On Wednesday, yesterday, I got more done on a to-do list than maybe I ever have since the beginning of creating to-do lists.

I read to my kids, too, and broke up bickerings and soothed bruised feelings, but I was really focused on the to-do list, and had to wonder if that’s why siblings were so efficient at bruising (albeit not physically) one another.

~ ~ ~

On Tuesday, the day before, I had one of those “ultimate” homeschooling moments that went on for at least an hour.

We had a long drive to make, and (thankfully) my children travel well.  The car is a sort of way I get my physical/mental “space” in the day (children are in their places, I’m in mine; they usually entertain themselves and I can zone out in my own thoughts or with the music).

On our way out of town we passed a long line of cars with Joe Miller signs, spurring questions and I began to talk about elections. I tried to say he was running for Senate, but my 4-, 6-, & 7-year-olds didn’t know what Senate meant.

In the last year I’ve been through the whole DVD series of The Truth Project where the lecturer in one episode pointed out the three branches of government came out of Isaiah. So, starting with that verse I began an extemporaneous description about the three branches of government that lasted something like an hour.

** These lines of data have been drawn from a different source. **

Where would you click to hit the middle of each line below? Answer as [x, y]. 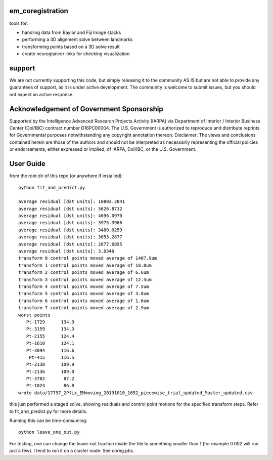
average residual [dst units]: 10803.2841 [72, 202]
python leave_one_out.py [49, 432]
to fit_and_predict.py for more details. [48, 411]
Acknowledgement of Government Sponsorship [86, 109]
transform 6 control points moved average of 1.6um [84, 301]
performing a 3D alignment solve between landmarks [77, 39]
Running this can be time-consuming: [49, 421]
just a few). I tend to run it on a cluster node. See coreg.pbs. [72, 451]
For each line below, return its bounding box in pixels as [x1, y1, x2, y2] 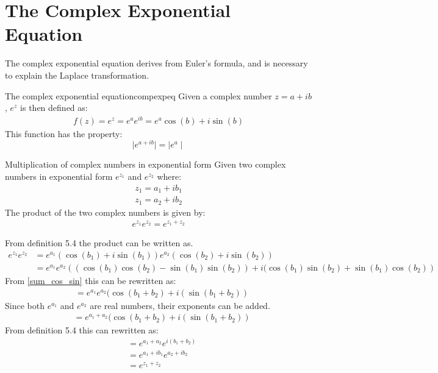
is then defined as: [20, 101, 88, 114]
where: [157, 170, 182, 183]
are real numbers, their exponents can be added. [90, 299, 270, 311]
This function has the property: [5, 127, 123, 140]
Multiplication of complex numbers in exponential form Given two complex [5, 158, 286, 171]
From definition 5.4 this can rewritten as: [5, 324, 159, 336]
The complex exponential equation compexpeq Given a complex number [5, 89, 272, 102]
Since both [5, 299, 45, 311]
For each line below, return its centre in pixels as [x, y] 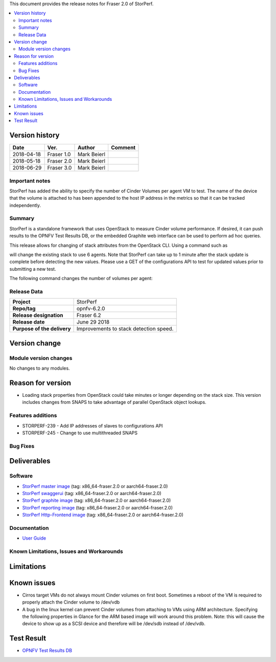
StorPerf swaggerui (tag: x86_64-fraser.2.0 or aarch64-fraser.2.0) [92, 494]
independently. [25, 205]
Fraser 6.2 [89, 315]
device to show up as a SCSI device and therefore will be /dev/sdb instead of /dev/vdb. [114, 624]
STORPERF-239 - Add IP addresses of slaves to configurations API [93, 425]
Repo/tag [24, 309]
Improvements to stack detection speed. [125, 329]
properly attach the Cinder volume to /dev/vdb [71, 602]
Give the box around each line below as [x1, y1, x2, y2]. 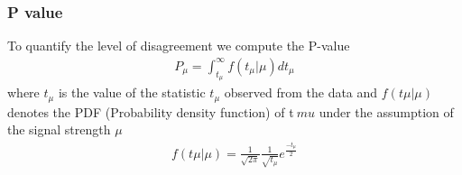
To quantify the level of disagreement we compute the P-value [7, 36, 350, 55]
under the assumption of [319, 102, 454, 121]
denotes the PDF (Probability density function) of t [7, 102, 294, 121]
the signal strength [7, 120, 111, 139]
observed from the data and [224, 83, 378, 102]
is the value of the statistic [58, 83, 206, 102]
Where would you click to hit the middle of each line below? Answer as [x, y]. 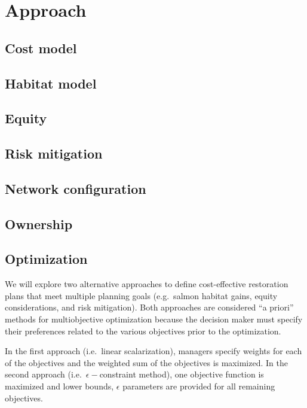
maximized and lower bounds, [59, 386]
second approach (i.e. [43, 374]
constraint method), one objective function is [182, 374]
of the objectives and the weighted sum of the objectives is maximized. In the [146, 362]
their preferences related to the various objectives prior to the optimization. [143, 331]
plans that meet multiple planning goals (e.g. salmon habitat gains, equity [141, 295]
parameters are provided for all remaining [199, 386]
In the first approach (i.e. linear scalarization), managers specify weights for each [153, 351]
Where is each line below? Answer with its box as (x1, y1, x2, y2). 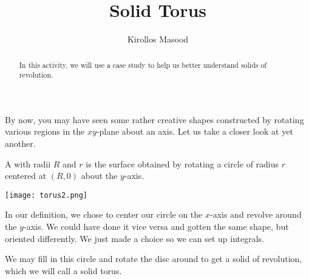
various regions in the (5, 125, 85, 138)
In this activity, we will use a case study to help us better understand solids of (19, 59, 267, 70)
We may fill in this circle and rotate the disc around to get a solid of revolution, (5, 252, 302, 265)
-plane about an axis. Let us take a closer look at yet (96, 125, 293, 138)
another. (5, 137, 36, 150)
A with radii (5, 157, 51, 170)
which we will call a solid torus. (5, 264, 122, 277)
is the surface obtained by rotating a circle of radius (86, 157, 279, 170)
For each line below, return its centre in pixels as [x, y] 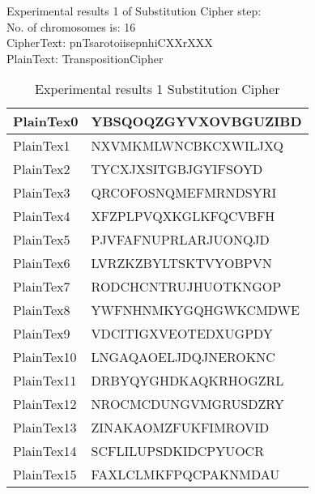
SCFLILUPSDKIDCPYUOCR [177, 451]
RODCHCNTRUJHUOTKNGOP [186, 287]
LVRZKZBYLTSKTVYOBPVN [181, 263]
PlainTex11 [45, 381]
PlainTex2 [42, 169]
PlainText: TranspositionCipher [85, 58]
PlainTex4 [42, 216]
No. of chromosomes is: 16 [71, 26]
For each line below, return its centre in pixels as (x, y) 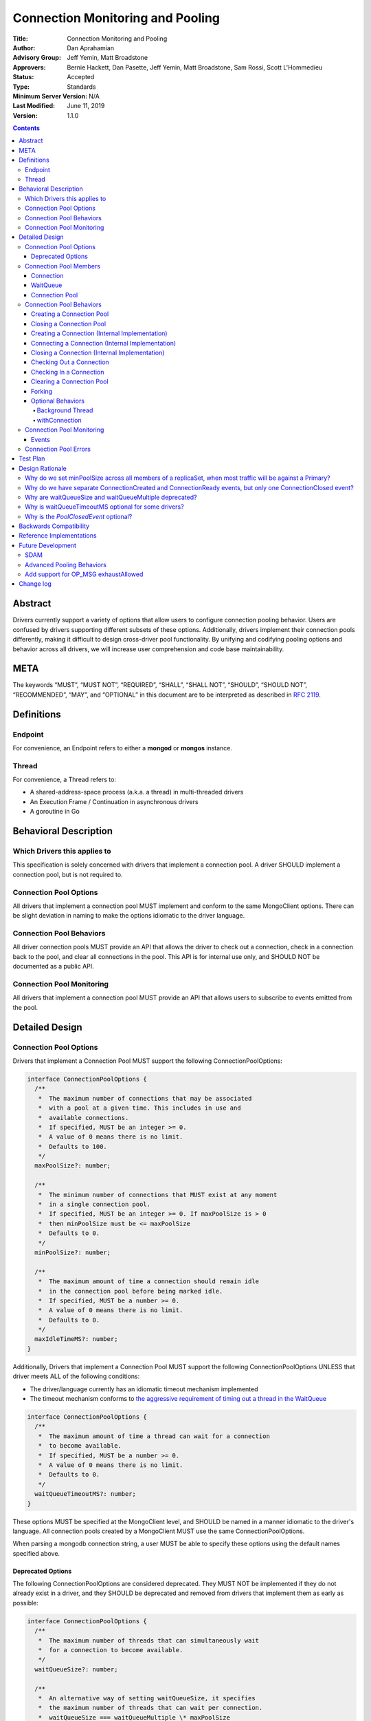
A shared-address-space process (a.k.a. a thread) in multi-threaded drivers (137, 792)
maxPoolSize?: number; (73, 1166)
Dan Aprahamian (91, 47)
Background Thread (65, 410)
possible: (26, 1603)
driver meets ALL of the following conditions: (76, 1376)
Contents (26, 128)
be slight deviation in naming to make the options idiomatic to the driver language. (129, 916)

It began with political signs and culminated in a touch on the Civil Rights Movement and a character portrait of Ruby Bridges, the 6-year-old black girl who represented the integration of education.

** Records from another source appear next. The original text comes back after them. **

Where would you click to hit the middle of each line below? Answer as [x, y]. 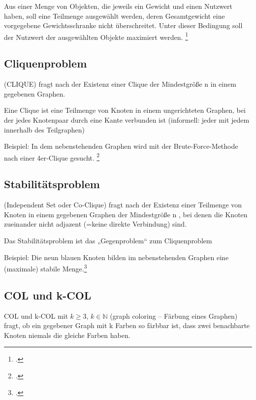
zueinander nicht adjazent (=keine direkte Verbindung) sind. [95, 224]
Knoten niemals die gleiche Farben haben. [67, 335]
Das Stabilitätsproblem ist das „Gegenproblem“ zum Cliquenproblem [108, 241]
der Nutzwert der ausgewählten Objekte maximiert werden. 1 [96, 36]
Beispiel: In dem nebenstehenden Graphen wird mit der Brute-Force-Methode [121, 146]
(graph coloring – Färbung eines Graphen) [174, 316]
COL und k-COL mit [36, 316]
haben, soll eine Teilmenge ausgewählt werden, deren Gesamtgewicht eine [114, 16]
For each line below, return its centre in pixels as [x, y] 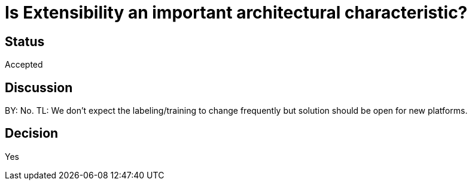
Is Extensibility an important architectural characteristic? [236, 13]
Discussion [39, 87]
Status [25, 41]
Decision [32, 134]
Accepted [24, 65]
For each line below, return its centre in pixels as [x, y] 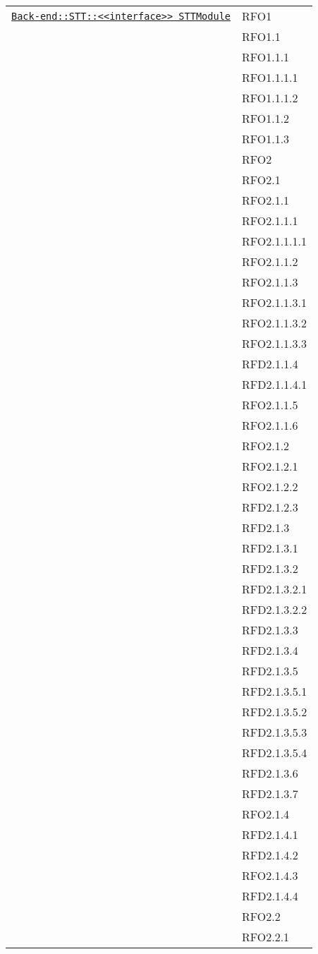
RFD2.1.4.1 [270, 834]
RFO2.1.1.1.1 [275, 241]
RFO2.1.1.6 [270, 425]
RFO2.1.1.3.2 [275, 323]
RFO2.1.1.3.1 [275, 302]
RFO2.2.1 [266, 937]
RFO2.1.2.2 [270, 487]
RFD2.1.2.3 [270, 507]
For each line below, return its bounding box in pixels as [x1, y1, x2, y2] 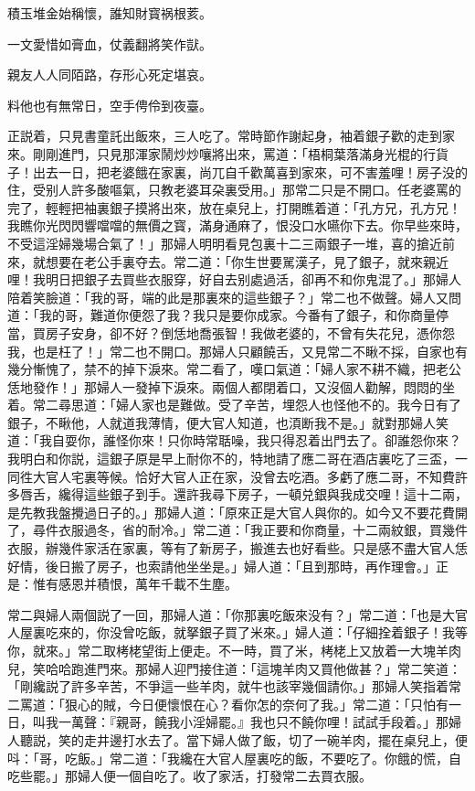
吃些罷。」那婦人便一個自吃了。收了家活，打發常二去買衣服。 [7, 766, 372, 786]
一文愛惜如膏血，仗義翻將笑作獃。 [7, 34, 212, 53]
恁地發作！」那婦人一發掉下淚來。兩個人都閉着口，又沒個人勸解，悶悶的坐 [7, 377, 455, 396]
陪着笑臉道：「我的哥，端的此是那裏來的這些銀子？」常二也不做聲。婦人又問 [7, 287, 461, 306]
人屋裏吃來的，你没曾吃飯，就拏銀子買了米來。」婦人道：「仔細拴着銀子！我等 [7, 623, 468, 642]
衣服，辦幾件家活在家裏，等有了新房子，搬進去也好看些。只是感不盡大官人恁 [7, 539, 468, 558]
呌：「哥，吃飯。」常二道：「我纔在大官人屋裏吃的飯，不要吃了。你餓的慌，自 [7, 748, 461, 767]
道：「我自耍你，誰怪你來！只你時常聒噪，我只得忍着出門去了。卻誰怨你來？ [7, 431, 461, 450]

Now, granted, the children were a captive audience, but the amazing thing was that I kept getting distracted (oops, we missed our turn-off) and every time I’d stop talking one of the girls would beg (just like they do when I’m telling a story), “Keep telling us about the Three Branches of Government, Mom!”

When I got to the part about President Lincoln issuing the Emancipation Proclamation (We’ve been reading a lot of slave escape stories) the back seat erupted in cheers. And I was sad to tell them it didn’t mean anything till the end of the war, and even then it took about another 100 years before Ruby Bridges, a little 6-year-old (“Just your age, Melody!”) was allowed to go to the same schools as white children.

“But that’s not kind, Mama!”

Oh I am thankful for my children’s tender hearts.

~ ~ ~

If I’m allowed to look at my days as a whole, I know I am doing everything, and getting better at doing it well. But looking at my children’s needs, I know I need to do differently.

At some point I hope to learn how to multi-task well enough to give that kind of talk while I’m making “fabulous progress” on my to-do lists.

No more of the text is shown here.